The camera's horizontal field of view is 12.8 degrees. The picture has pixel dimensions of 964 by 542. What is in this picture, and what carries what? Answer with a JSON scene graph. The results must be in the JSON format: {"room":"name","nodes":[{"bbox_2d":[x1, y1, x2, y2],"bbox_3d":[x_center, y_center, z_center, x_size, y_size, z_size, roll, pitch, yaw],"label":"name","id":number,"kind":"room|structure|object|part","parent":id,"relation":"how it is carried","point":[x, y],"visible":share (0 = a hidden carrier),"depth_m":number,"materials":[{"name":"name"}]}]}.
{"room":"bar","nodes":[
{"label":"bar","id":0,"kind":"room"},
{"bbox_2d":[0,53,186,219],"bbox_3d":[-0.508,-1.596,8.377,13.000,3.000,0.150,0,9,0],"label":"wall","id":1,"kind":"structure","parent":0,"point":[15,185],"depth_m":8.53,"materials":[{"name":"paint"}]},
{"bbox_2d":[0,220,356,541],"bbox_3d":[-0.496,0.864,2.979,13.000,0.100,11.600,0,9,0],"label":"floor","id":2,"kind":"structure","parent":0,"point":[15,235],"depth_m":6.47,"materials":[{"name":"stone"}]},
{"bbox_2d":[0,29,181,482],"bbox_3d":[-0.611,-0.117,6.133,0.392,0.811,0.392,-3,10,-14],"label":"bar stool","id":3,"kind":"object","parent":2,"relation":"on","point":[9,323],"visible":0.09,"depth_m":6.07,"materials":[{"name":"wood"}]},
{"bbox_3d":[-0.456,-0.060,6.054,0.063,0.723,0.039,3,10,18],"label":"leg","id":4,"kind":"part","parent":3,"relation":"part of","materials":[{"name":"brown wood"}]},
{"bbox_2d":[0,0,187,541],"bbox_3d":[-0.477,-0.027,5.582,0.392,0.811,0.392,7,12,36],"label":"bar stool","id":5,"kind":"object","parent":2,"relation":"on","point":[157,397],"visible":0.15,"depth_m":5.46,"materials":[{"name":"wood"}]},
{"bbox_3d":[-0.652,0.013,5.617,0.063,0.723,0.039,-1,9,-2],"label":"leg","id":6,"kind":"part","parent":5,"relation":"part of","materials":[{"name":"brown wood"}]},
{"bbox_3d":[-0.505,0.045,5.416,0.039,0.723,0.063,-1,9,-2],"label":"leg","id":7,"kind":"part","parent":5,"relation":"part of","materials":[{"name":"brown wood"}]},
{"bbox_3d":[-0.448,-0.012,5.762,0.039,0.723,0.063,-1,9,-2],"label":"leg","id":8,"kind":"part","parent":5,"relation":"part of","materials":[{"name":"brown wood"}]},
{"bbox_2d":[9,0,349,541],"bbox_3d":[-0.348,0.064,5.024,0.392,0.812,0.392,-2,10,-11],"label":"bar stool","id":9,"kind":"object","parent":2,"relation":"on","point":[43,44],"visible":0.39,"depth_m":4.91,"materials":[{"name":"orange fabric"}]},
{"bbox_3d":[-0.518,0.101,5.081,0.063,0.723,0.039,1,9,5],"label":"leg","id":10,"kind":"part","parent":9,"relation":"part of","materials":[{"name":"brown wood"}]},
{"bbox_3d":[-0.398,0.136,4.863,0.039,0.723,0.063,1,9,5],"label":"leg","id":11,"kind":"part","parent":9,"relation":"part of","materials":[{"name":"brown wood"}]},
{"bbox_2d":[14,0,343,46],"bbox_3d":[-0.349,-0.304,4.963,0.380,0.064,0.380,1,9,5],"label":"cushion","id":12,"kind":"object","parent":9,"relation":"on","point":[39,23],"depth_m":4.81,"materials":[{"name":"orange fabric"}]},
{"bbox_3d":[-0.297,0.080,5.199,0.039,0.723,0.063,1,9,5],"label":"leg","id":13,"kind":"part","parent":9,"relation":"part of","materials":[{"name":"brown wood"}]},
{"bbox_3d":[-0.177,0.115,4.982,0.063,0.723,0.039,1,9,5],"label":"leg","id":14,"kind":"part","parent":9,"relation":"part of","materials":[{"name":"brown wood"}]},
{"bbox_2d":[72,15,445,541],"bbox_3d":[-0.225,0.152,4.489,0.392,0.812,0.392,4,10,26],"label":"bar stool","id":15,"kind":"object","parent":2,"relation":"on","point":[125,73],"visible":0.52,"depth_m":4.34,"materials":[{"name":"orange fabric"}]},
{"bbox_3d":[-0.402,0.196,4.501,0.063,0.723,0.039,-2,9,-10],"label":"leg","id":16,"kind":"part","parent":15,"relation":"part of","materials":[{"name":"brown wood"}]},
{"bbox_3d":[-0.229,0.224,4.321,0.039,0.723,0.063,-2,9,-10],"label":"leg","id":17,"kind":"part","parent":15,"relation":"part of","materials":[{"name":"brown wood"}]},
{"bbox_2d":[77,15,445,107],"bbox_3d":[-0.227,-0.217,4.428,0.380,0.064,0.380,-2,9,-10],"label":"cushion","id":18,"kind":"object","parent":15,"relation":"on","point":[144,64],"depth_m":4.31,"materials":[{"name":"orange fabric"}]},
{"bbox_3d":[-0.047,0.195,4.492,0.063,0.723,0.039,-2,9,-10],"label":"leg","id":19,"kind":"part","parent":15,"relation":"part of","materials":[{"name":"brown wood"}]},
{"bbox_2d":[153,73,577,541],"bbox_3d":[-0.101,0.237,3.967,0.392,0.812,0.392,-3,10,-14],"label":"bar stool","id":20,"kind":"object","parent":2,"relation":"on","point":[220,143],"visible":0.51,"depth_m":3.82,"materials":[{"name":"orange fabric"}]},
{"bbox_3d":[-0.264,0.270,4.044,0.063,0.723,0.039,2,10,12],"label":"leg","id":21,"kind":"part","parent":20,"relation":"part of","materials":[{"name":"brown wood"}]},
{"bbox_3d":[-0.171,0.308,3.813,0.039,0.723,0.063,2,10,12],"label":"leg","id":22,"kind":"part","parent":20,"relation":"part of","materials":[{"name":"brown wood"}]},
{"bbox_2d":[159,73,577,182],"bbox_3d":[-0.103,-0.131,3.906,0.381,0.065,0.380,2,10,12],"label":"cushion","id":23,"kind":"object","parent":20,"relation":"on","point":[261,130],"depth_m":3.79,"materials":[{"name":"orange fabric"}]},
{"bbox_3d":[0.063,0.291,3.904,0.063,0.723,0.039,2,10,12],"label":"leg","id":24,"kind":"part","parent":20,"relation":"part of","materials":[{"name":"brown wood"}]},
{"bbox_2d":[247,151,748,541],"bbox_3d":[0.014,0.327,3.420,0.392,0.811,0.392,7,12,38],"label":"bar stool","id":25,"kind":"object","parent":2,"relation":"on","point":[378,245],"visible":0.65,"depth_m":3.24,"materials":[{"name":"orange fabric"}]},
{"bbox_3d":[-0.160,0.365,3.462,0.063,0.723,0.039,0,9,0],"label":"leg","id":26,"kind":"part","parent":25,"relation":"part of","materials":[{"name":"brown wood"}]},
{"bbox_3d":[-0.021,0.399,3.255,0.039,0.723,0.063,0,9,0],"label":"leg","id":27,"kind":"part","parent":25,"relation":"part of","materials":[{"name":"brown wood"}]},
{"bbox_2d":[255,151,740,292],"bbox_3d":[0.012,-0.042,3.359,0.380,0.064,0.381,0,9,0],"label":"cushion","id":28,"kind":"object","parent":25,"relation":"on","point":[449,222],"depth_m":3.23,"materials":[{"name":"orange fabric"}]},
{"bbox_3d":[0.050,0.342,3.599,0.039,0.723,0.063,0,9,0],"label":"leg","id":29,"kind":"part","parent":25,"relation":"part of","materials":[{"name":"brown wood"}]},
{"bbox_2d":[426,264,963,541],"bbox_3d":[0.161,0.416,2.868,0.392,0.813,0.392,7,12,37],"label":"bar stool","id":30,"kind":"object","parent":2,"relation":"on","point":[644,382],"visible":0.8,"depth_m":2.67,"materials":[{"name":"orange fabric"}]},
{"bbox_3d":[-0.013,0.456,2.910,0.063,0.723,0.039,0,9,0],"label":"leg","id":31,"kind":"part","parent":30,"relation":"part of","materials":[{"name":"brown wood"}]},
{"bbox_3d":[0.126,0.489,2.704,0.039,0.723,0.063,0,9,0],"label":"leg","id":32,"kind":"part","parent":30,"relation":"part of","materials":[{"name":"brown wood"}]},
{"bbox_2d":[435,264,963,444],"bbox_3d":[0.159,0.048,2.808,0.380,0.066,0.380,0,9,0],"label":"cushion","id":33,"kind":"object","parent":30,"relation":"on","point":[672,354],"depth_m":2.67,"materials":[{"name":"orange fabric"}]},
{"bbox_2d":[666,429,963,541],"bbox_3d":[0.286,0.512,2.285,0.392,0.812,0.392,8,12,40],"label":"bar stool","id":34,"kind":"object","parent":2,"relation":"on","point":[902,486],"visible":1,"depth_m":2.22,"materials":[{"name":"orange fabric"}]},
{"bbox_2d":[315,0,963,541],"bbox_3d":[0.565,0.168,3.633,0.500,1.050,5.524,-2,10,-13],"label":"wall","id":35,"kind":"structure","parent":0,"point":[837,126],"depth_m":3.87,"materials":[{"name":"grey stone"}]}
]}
◆ ◆ ◆
■ What is required
Taking the listing above line by line, say how many lines include the string "wall", and give only that number.

■ Reply
2